In afr_{f}xattrop_cbk we are not saving the xattr we have received from the subvolumes. Suppose the 1st subvolume returened success with op_ret 0 and non null xattr. Now since we are not storing xattr in the local only local->op_ret is set to 0. IF the op on the next subvolume fails, then op_ret is -1, but we are not storing it in local (since one of the subvolumes returned success), but will be sending the NULL xattr.

xlators above afr might segfault when they see op_ret to be 0 and assume that xattr to be present.

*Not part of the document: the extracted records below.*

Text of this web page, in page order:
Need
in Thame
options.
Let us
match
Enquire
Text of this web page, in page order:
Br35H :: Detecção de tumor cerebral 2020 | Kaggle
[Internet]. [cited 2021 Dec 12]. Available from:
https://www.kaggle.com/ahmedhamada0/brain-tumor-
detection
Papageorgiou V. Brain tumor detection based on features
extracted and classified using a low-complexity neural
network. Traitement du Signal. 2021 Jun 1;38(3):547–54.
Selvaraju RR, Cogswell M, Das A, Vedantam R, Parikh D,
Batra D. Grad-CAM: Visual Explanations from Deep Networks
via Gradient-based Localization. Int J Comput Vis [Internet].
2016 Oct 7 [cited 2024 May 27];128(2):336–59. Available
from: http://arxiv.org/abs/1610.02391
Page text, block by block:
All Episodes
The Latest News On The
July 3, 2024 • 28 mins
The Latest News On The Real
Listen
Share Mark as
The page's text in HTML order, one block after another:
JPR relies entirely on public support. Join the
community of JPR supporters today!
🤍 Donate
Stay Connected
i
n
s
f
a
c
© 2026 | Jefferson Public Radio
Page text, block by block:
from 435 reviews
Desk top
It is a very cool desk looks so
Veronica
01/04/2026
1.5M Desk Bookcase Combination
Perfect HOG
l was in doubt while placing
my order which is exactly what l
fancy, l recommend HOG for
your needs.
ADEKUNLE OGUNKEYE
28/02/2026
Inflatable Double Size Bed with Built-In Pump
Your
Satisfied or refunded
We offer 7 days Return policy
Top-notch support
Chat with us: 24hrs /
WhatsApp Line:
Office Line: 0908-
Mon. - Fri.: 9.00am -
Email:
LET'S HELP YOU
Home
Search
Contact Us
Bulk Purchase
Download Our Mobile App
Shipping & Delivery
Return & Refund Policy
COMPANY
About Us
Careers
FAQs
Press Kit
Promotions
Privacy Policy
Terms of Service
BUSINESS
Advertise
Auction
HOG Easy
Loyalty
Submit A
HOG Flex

Version-Release number of selected component (if applicable):


How reproducible:


Steps to Reproduce:
1. create a volume and start it
2. mount it and put some data into the volume
3. give replace-brick
  
Actual results:

The source brick crashes

Expected results:

The source brick should not crash.

Additional info:

gluster volume info mirror
 
Volume Name: mirror
Type: Distributed-Replicate
Volume ID: f7ab6a61-4629-43e0-92c0-890f425b6afe
Status: Started
Number of Bricks: 2 x 2 = 4
Transport-type: tcp
Bricks:
Brick1: 10.1.11.130:/export-xfs/mirror
Brick2: 10.1.11.131:/export-xfs/mirror
Brick3: 10.1.11.144:/export-xfs/mirror
Brick4: 10.1.11.145:/export-xfs/mirror
Options Reconfigured:
cluster.self-heal-daemon: on
diagnostics.count-fop-hits: on
diagnostics.latency-measurement: on
geo-replication.indexing: on
features.limit-usage: /playground:22GB
features.quota: on
performance.stat-prefetch: on

Comment 1 Anand Avati 2012-03-12 12:23:04 UTC
CHANGE: http://review.gluster.com/2813 (cluster/afr: save the xattr obtained in the {f}xattrop_cbk in local) merged in master by Vijay Bellur (vijay)

Comment 2 Raghavendra Bhat 2012-05-09 09:57:01 UTC
Checked with glusterfs-3.3.0qa40. Now replace-brick command does not give this crash since we are properly storing the xattrs that have been returned.